American judge (born 1972)

DeAndrea Gist Benjamin (born October 4, 1972) is an American lawyer serving as a United States circuit judge of the United States Court of Appeals for the Fourth Circuit. She previously served as a judge of the South Carolina Circuit Court for the Fifth Judicial Circuit.

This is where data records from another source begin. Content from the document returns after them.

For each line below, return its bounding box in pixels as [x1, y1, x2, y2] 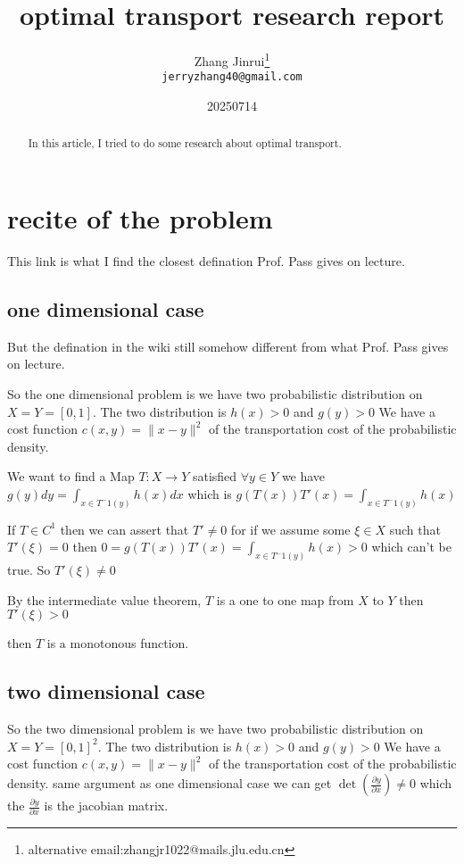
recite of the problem [7, 200, 273, 237]
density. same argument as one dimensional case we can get [7, 774, 332, 793]
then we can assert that [60, 519, 189, 538]
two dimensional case [7, 677, 205, 705]
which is [187, 484, 232, 503]
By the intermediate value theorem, [7, 590, 202, 609]
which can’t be [371, 537, 452, 556]
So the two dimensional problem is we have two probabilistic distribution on [7, 719, 424, 738]

== Early life and education ==
Benjamin was born in 1972 in Columbia, South Carolina, to Donald Gist and Adrienne Gist. She graduated from Columbia High School in 1990. Benjamin earned a Bachelor of Arts degree from Winthrop University in 1994 and a Juris Doctor from the University of South Carolina School of Law in 1997.

== Career ==
In 1997 and 1998, Benjamin served as a law clerk for Judge L. Casey Manning of the Fifth Judicial Circuit of the South Carolina Circuit Court. In 1998 and 1999, she was an assistant solicitor in the Juvenile and Family Court Division of the Fifth Judicial Circuit Solicitor's Office. From 1999 to 2001, she served as an assistant attorney general in the South Carolina Attorney General's Office. Benjamin worked at the Gist Law Firm from 2001 to 2011.

In 2001, Governor Jim Hodges appointed Benjamin to the Juvenile Parole Board where she served from July 2001 to June 2004. From 2004 to 2011, she was a Columbia city judge. In February 2010, Benjamin had an unsuccessful bid for family court (Fifth Judicial Circuit Family Court, Seat 1). She was appointed to serve as a judge of the South Carolina Circuit Court for the Fifth Judicial Circuit in February 2, 2011. In 2021, Benjamin lost a bid for the South Carolina Court of Appeals. The South Carolina General Assembly instead chose then-family court judge Jay Vinson of Florence in a 94–63 vote.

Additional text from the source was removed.